What is being asked ->
From the listing below, restate word for word the lines from the line containing "job, an apprenticeship, or" down through the line containing "details made this day". Exclude pictures.
+++ Data records
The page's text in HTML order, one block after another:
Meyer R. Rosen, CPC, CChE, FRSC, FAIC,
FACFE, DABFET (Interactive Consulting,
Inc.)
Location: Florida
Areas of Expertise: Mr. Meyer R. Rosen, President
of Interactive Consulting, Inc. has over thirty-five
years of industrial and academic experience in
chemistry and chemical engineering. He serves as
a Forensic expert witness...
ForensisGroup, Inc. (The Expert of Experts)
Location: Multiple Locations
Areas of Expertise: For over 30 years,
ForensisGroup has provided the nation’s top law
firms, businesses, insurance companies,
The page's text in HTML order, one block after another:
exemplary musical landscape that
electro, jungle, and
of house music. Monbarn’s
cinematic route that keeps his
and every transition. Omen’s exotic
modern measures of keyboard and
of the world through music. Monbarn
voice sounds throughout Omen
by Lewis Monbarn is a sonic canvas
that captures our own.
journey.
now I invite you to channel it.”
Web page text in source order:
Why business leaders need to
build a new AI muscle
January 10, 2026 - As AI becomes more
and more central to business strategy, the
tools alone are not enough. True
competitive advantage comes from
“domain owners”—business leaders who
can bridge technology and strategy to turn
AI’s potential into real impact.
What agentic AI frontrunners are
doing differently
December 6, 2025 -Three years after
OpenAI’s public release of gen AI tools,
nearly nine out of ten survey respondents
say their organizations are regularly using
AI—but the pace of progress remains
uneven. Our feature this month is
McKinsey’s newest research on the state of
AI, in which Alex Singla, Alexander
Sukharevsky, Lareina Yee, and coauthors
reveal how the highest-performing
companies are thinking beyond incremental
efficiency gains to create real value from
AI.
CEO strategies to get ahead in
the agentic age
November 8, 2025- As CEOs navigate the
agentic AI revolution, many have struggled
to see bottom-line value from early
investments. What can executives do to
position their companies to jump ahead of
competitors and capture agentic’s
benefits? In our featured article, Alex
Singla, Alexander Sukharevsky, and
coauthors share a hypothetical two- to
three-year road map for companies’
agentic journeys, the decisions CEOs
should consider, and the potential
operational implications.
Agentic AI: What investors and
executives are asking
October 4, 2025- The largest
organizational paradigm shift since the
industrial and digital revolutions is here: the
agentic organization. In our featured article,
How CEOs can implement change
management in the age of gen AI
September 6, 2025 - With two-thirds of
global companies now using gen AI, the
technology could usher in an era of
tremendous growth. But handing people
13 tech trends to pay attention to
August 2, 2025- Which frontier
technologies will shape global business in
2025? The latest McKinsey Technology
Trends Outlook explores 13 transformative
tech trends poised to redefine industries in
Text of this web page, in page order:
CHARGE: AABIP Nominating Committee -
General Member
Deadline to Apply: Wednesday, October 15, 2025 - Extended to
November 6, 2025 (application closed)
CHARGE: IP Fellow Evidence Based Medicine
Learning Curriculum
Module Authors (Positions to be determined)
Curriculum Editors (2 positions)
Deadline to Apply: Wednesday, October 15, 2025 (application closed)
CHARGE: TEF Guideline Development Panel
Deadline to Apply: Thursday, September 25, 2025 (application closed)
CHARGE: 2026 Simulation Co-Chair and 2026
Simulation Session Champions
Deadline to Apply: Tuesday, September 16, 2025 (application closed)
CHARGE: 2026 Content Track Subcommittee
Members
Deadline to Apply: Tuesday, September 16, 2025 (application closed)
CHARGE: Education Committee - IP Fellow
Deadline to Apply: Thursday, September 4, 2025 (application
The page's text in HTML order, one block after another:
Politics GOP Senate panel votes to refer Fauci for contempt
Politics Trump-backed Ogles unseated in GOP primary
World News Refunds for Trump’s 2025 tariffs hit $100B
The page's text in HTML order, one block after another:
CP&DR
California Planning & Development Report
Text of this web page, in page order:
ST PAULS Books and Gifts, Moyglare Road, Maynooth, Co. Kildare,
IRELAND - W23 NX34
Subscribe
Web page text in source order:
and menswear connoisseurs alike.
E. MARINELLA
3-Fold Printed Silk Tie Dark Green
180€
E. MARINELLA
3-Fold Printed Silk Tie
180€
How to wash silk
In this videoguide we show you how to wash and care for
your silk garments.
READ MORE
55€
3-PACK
++++++
+++ Data records
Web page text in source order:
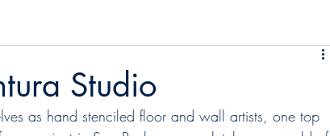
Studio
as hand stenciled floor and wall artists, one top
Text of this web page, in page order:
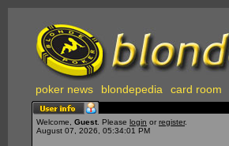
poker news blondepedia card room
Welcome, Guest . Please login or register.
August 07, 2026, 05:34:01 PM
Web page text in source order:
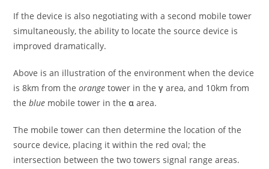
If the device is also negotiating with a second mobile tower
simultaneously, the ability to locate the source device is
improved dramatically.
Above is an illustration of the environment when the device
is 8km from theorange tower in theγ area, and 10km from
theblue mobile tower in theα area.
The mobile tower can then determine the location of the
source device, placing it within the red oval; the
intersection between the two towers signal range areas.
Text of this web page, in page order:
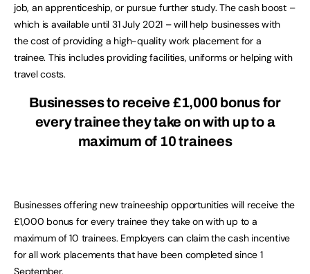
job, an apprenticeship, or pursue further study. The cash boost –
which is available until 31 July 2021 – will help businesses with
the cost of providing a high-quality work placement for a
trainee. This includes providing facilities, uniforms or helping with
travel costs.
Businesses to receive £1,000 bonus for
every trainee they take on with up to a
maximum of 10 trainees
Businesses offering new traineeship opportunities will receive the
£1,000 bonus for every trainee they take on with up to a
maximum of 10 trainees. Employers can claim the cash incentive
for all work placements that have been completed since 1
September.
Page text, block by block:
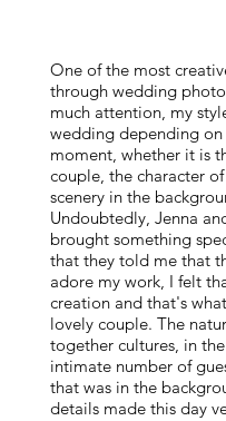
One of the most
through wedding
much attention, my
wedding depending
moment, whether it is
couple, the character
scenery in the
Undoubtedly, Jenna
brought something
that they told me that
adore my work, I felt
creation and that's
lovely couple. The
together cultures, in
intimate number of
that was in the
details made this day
++++++
Task response ->
job, an apprenticeship, or pursue further study. The cash boost –
which is available until 31 July 2021 – will help businesses with
the cost of providing a high-quality work placement for a
trainee. This includes providing facilities, uniforms or helping with
travel costs.
Businesses to receive £1,000 bonus for
every trainee they take on with up to a
maximum of 10 trainees
Businesses offering new traineeship opportunities will receive the
£1,000 bonus for every trainee they take on with up to a
maximum of 10 trainees. Employers can claim the cash incentive
for all work placements that have been completed since 1
September.
Page text, block by block:
One of the most
through wedding
much attention, my
wedding depending
moment, whether it is
couple, the character
scenery in the
Undoubtedly, Jenna
brought something
that they told me that
adore my work, I felt
creation and that's
lovely couple. The
together cultures, in
intimate number of
that was in the
details made this day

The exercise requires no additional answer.